Having found the line that contains "Verpackung 1 - Höh [8, 92, 106, 106]", please retype only it and every line after it up to the end of the entries, exactly as written.

_ _ _ _

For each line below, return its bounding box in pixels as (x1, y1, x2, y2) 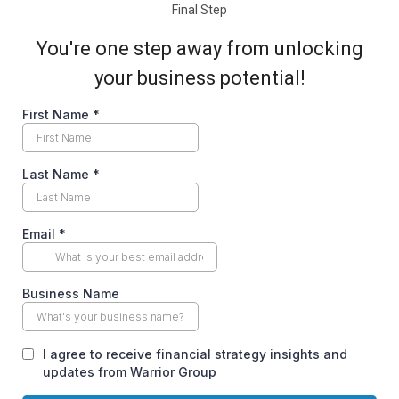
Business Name (22, 286, 119, 301)
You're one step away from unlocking (36, 37, 363, 60)
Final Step (172, 3, 227, 17)
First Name (22, 107, 93, 122)
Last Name (22, 167, 93, 182)
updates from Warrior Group (43, 364, 216, 379)
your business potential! (94, 67, 305, 89)
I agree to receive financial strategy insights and (43, 346, 347, 362)
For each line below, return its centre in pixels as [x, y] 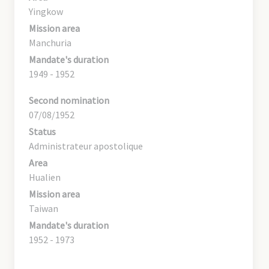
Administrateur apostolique [86, 146]
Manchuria [50, 42]
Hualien [45, 177]
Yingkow [46, 11]
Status [42, 131]
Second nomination [69, 100]
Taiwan [44, 208]
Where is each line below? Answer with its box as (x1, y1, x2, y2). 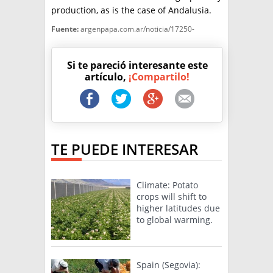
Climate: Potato (136, 179, 198, 191)
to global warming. (136, 214, 213, 226)
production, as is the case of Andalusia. (51, 4, 211, 16)
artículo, (85, 70, 129, 84)
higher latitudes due (136, 202, 220, 214)
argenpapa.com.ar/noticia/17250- (79, 24, 194, 35)
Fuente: (51, 24, 79, 35)
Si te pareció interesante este (66, 58, 208, 73)
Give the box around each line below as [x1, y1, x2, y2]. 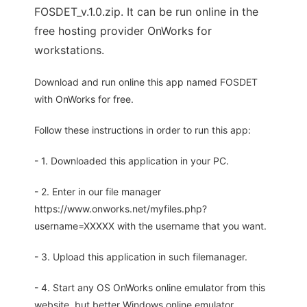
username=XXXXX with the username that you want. [34, 220, 267, 232]
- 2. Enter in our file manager [34, 186, 161, 198]
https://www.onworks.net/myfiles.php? [34, 203, 207, 215]
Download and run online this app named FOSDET [34, 76, 258, 88]
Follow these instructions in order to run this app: [34, 124, 251, 136]
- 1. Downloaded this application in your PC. [34, 155, 229, 167]
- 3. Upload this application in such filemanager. [34, 251, 247, 263]
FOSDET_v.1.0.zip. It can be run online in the [34, 5, 258, 19]
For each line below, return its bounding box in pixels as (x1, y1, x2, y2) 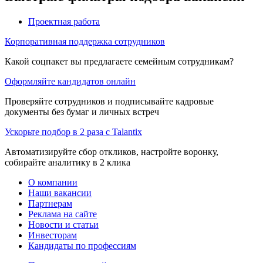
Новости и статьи (28, 219, 99, 230)
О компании (28, 177, 77, 187)
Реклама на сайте (28, 208, 97, 219)
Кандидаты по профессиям (28, 240, 136, 251)
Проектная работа (28, 16, 100, 26)
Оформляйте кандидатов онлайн (5, 76, 136, 86)
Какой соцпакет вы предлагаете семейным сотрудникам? (5, 56, 234, 66)
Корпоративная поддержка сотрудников (5, 36, 165, 46)
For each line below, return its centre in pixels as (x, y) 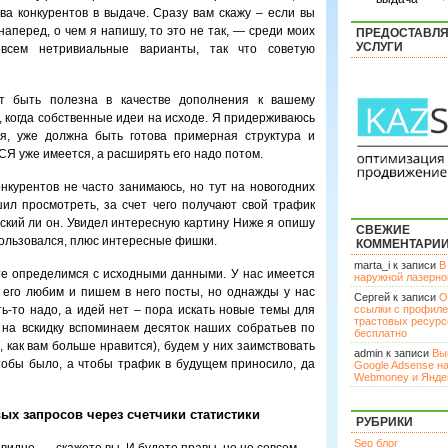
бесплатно (380, 333)
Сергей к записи (396, 297)
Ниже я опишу (274, 223)
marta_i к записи (396, 265)
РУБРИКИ (384, 422)
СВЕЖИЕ (383, 230)
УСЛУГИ (379, 47)
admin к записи (393, 353)
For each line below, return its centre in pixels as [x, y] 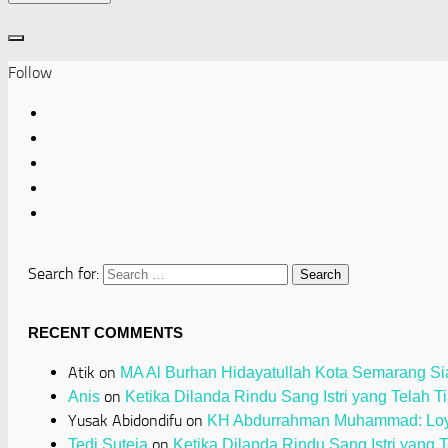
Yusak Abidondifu [125, 421]
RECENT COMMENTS [105, 333]
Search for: [63, 274]
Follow [30, 73]
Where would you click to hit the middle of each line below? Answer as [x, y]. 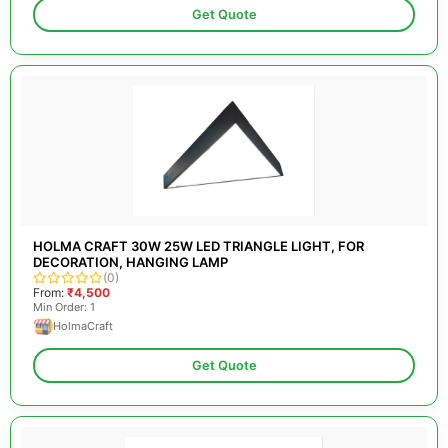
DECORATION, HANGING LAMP [130, 262]
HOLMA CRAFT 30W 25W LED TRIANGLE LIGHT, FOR [198, 246]
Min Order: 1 [64, 307]
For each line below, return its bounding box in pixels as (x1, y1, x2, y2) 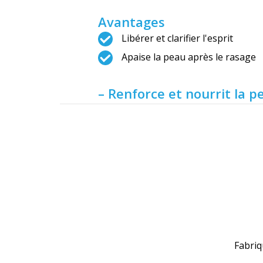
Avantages (98, 13, 165, 31)
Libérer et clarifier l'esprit (122, 32, 233, 45)
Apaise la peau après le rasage (122, 50, 256, 63)
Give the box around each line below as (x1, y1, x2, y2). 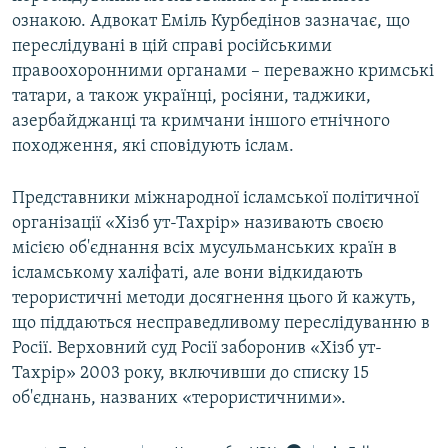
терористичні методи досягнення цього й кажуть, (12, 289, 416, 309)
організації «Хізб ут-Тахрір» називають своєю (12, 214, 384, 234)
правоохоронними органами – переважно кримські (12, 62, 434, 82)
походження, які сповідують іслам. (12, 137, 294, 157)
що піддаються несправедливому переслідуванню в (12, 314, 430, 334)
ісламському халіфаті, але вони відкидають (12, 264, 363, 284)
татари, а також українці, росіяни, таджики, (12, 87, 371, 107)
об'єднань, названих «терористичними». (12, 389, 346, 409)
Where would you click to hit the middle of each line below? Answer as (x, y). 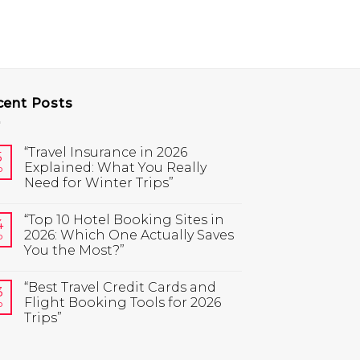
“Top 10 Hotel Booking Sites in (124, 220)
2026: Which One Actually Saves (129, 235)
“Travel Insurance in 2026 (106, 153)
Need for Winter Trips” (99, 183)
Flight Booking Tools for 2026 (123, 303)
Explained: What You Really (115, 168)
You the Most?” (74, 251)
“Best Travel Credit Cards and (120, 288)
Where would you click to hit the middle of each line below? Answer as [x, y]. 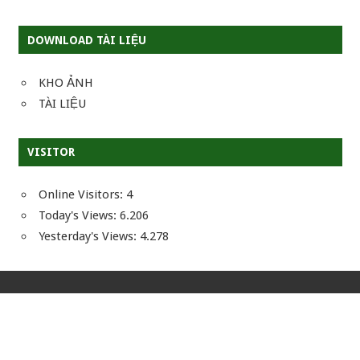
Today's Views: [79, 216]
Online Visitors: [82, 195]
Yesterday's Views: [89, 237]
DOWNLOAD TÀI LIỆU [86, 40]
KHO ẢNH [66, 82]
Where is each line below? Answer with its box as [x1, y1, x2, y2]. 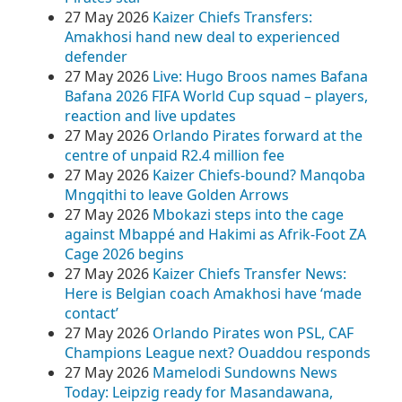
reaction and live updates [65, 106, 236, 126]
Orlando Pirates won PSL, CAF [153, 323, 354, 343]
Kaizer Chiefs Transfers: [153, 7, 312, 27]
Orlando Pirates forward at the [153, 126, 363, 145]
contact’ [65, 303, 118, 323]
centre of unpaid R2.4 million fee [65, 145, 288, 165]
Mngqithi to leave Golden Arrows [65, 185, 289, 205]
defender [65, 47, 127, 66]
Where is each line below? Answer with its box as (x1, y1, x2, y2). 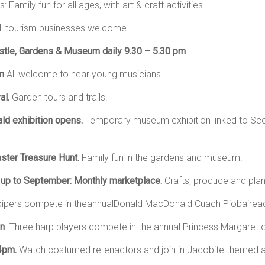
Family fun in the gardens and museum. (79, 152, 245, 163)
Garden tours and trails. (12, 92, 108, 103)
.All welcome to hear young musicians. (4, 69, 163, 80)
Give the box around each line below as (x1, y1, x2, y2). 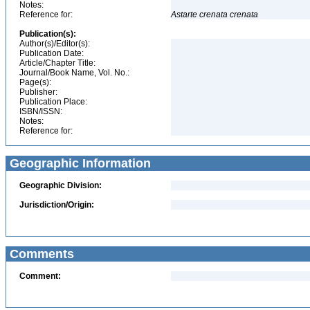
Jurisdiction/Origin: (19, 200, 94, 210)
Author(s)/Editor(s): (19, 39, 90, 48)
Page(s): (19, 77, 51, 87)
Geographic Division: (19, 181, 102, 190)
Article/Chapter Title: (19, 58, 95, 68)
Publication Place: (19, 97, 87, 107)
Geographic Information (6, 156, 151, 170)
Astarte (171, 10, 197, 19)
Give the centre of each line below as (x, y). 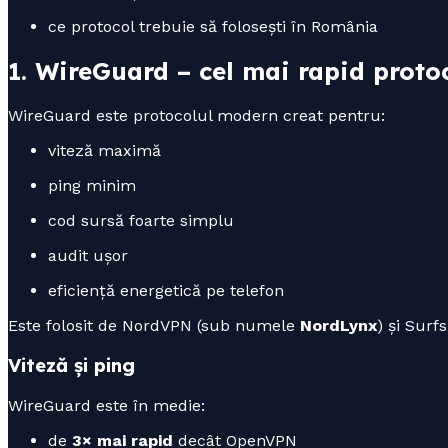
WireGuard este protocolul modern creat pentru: (196, 115)
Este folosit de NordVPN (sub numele (154, 325)
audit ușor (88, 255)
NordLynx (338, 325)
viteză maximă (104, 150)
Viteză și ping (71, 365)
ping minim (92, 185)
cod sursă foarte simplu (141, 220)
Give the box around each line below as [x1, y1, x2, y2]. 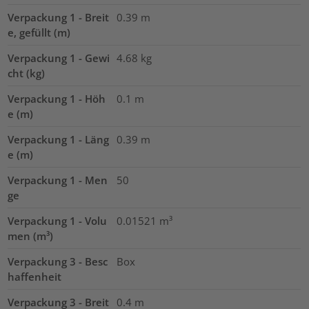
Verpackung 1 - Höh [8, 92, 106, 106]
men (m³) [8, 229, 54, 243]
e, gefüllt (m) [8, 26, 71, 40]
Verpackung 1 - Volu [8, 214, 108, 228]
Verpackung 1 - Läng [8, 132, 110, 147]
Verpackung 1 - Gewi [8, 51, 110, 66]
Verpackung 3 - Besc [8, 255, 108, 269]
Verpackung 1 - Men [8, 173, 108, 188]

_ _ _ _

_REPLY TO THE TASK_
Verpackung 1 - Höh [8, 92, 106, 106]
men (m³) [8, 229, 54, 243]
e, gefüllt (m) [8, 26, 71, 40]
Verpackung 1 - Volu [8, 214, 108, 228]
Verpackung 1 - Läng [8, 132, 110, 147]
Verpackung 1 - Gewi [8, 51, 110, 66]
Verpackung 3 - Besc [8, 255, 108, 269]
Verpackung 1 - Men [8, 173, 108, 188]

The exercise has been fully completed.